Герцог, без сомнения, и сам верил в собственное превосходство, но сейчас ему приходилось его скрывать. Вместо этого он пытался польстить своим американским хозяевам, провозглашая: «Когда война закончится, случится много странного, и самое странное будет в том, что Америку перестанут называть Новым Светом. Она станет Старым Светом, а Европа – Новым»[597]. Какими бы ни были его намерения, это было верхом политической наивности. Черчилль заметил, что самое снисходительное объяснение этому интервью – предположить, будто герцога вынудили сделать подобные заявления. Он писал скорее с разочарованием, чем с гневом: «Я бы очень хотел, чтобы Ваше Королевское Высочество испрашивал совета, прежде чем делать публичные заявления такого рода… Я, как и прежде, всегда готов был бы помочь»[598]. Король же, со своей стороны, писал: «Д. говорит американским репортерам совершенно не то, что нужно, и при этом рвется в США, что и взбесило Уинстона. Наконец-то У. понял, какой вред он способен причинить». Впрочем, он отчасти оправдал брата, хоть и в самой уничижительной манере: «У Д. нет собственных мозгов, все они – в голове у миссис С., его жены»[599].

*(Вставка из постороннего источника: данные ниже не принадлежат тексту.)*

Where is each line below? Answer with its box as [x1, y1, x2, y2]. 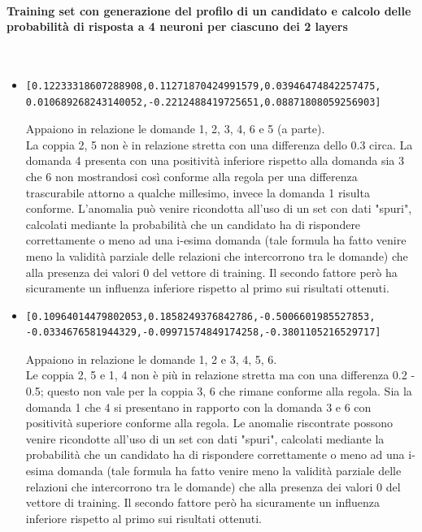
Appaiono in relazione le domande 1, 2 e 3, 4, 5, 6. [25, 350, 277, 367]
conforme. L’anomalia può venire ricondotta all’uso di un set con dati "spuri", [25, 200, 412, 217]
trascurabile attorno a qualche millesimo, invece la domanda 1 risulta [25, 184, 370, 201]
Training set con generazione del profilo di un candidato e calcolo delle [7, 2, 411, 19]
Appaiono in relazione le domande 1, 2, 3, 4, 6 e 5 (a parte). [25, 120, 325, 137]
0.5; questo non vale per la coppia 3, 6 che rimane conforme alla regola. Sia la [25, 383, 412, 400]
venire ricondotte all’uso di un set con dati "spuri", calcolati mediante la [25, 430, 385, 447]
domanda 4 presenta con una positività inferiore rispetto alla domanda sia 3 [25, 152, 405, 169]
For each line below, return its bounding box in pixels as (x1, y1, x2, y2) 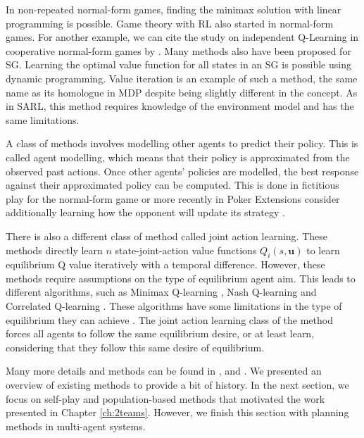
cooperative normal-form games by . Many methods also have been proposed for (6, 43, 351, 58)
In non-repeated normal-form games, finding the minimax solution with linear (6, 2, 341, 16)
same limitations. (6, 112, 80, 127)
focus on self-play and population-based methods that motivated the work (6, 391, 325, 406)
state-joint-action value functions (115, 242, 257, 257)
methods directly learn (6, 242, 103, 257)
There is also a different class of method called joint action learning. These (6, 228, 328, 243)
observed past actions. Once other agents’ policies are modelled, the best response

А ведь менее пяти лет назад, будучи всего лишь рядовым депутатом, Черчилль был и наставником, и доверенным лицом тогдашнего короля в разгар кризиса отречения; он даже помог ему составить прощальную речь. Но теперь их отношения были холодны. Уоллис, сообщая тете Бесси о вето на их запланированный визит, писала: «В апреле в США мы не едем… герцог в бешенстве. Я же к слову “нет” привыкла, так что спокойна». И с горечью заключала: «Лишь когда кончится война, мы вновь обретем независимость от правительства Его Величества»[600].

5 марта она жаловалась Монктону на «жалкую и унылую» обстановку, в которой им приходилось жить, но тут же добавляла, говоря о возможном вступлении Америки в войну: «Я верю в людей». Ее слова вторили убеждениям Галифакса, который писал сестре Мэри: «Настроения людей здесь, без сомнения, в подавляющем большинстве на нашей стороне, и многим из них искренне стыдно, что они еще не с нами в этой войне». Однако он тут же предостерегал: «Существует и огромное – и, полагаю, вполне естественное – нежелание вступать в нее. И я сомневаюсь, что они вступят, если только немцы сами их к этому не подтолкнут, совершив нечто возмутительное. А немцы, надо думать, постараются этого избежать»[601].

Между тем впечатление Уоллис об американских настроениях, сложившееся после их декабрьского визита, было куда острее, чем у ее мужа. Она предупреждала Монктона: «Однажды голоса многих должны будут зазвучать громче голосов немногих сильных, что существуют в каждой стране. И это будет невеселый день для большинства из нас – так уже было в России». И даже признавая, что «все новое увлекательно, и следует готовиться к “Новой эре”, но не к эре мистера Р.»[602][603], она не теряла своей проницательности. У Монктона хватило такта промолчать, что именно такой популизм и вознес Гитлера к власти.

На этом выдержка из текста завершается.